Fun fact: Most of the human body is made up of water—a whopping 60%, to be exact. Hence why staying hydrated is important. Staying hydrated is especially important if you exercise vigorously and during the hotter months when you are more likely to sweat and become dehydrated if you are not properly replenishing fluids and nutrients. There are many ways to stay hydrated that you may not have considered, but as with wellness content, there is a lot of misinformation out there about hydration.
We’re clearing these myths up once and for all with the help of experts. These are the hydration myths you need to stop believing.
Myth 1: Coffee is dehydrating
You may have heard that coffee can be dehydrating, so you shouldn’t count it in your fluid intake. This has been proven wrong. Katherine Zeratsky, a registered dietitian at the Mayo Clinic, told CNET, “Coffee, tea, or other caffeinated products are not absolutely dehydrating, especially if consumed regularly. The body can adjust to certain amounts. Caffeine and has less impact on hydration status.
Coffee is a diuretic, which means it increases the amount of urine you urinate, making you need to go to the bathroom more often. You don’t want coffee to be your main source of hydration, so make sure to balance it with water and other hydration options throughout the day.
Myth 2: Food cannot replenish water
You’ll be reassured to know that another way to stay hydrated is through the food you eat. You can meet your hydration needs by including foods like vegetables, soups, and fruits in your diet. “For the average person, increasing their intake of fruits and vegetables (without salt) can help improve hydration and overall health,” says Zeratsky. Keep in mind that due to volume requirements, it is difficult to meet fluid intake by eating food alone.

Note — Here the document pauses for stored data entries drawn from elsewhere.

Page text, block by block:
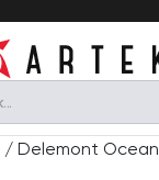
/ Delemont Ocean
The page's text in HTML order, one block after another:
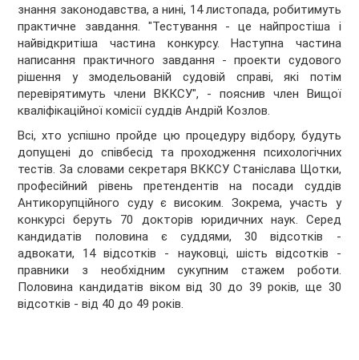
знання законодавства, а нині, 14 листопада, робитимуть
практичне завдання. "Тестування - це найпростіша і
найвідкритіша частина конкурсу. Наступна частина
написання практичного завдання - проекти судового
рішення у змодельованій судовій справі, які потім
перевірятимуть члени ВККСУ", - пояснив член Вищої
кваліфікаційної комісії суддів Андрій Козлов.
Всі, хто успішно пройде цю процедуру відбору, будуть
допущені до співбесід та проходження психологічних
тестів. За словами секретаря ВККСУ Станіслава Щотки,
професійний рівень претендентів на посади суддів
Антикорупційного суду є високим. Зокрема, участь у
конкурсі беруть 70 докторів юридичних наук. Серед
кандидатів половина є суддями, 30 відсотків -
адвокати, 14 відсотків - науковці, шість відсотків -
правники з необхідним сукупним стажем роботи.
Половина кандидатів віком від 30 до 39 років, ще 30
відсотків - від 40 до 49 років.

“Start by drinking plenty of water and replenishing your diet with fruits and vegetables to help you stay hydrated,” advises registered dietitian Marisa Moore. Zeratsky recommends eating a nutrient-dense diet rich in minerals or electrolytes. She notes that some of the best foods for this diet include nuts, seeds, beans and legumes, a variety of vegetables (especially greens), dairy products, and fruits. “They provide magnesium, potassium and calcium—all important electrolytes,” she says.
Myth 3: You don’t need sports drinks
There is a time and place for sports drinks, but it depends on the individual. “Athletes or active individuals who engage in high-intensity activities lasting more than 45 to 60 minutes, and [active people who] People who sweat heavily will benefit from electrolyte replenishment,” says Zeratsky.
If you’re training for a race that requires more than an hour at a time, fluids with electrolytes and carbohydrates are important. “Sports drinks can help very active people replace the water, carbohydrates and electrolytes lost during strenuous or prolonged physical activity,” Moore said.
Zeratsky adds, “For moderate to vigorous activity, lasting about an hour or more, sports drinks can improve how a person feels and performs.” Another way to replenish these carbohydrates and electrolytes is to drink beverages Or eat foods that contain salt (because sodium is an important mineral we lose when we sweat) and other electrolytes.
Myth 4: Liquid requirements are one-size-fits-all
You know the old adage that you need to drink eight glasses of water a day? This is not necessarily true. Both Zeratsky and Moore note that your hydration needs will vary from day to day. “Fluid needs depend on your size, health, activity, climate (including altitude) and age,” explains Zeratsky. One surprising fact Moore shared is that you can lose water just by breathing and talking. “If you’re going to do more – especially during physical activity – you need to have more water,” she says.
Other factors you need to consider are health-related conditions that may affect how much fluid you should drink. “Changes in medications, age, and health-related conditions (such as pregnancy and breastfeeding) may affect your thirst and require more fluids,” Zeratsky explains.
Myth 5: Thirst is a good sign to drink water
This is true to an extent, but Zeratsky mentioned that people often ignore their internal signals of thirst and by the time they reach for a drink, they are already behind on their daily fluid intake. “Don’t rely on thirst as a measure of hydration, because feeling thirsty is usually a sign that you’re about to become dehydrated or are already dehydrated,” Moore says. A good starting point, Zeratsky explains, is to drink eight 8-ounce glasses or 2 liters of water per day. “From there, monitor how you feel as you adjust your water intake and pay attention to the color, volume and frequency of urination,” she says.
According to Moore, you should drink water early and often. “This means drinking water in the days leading up to the event and drinking water throughout the event,” she says. You should especially keep this in mind if you’ll be exercising in a hot environment, she adds.
Moore also recommends carrying a refillable water bottle with you to stay hydrated, going on to say, “If plain water isn’t your thing, consider adding condiments like fresh fruit, cucumber, or mint sprigs.”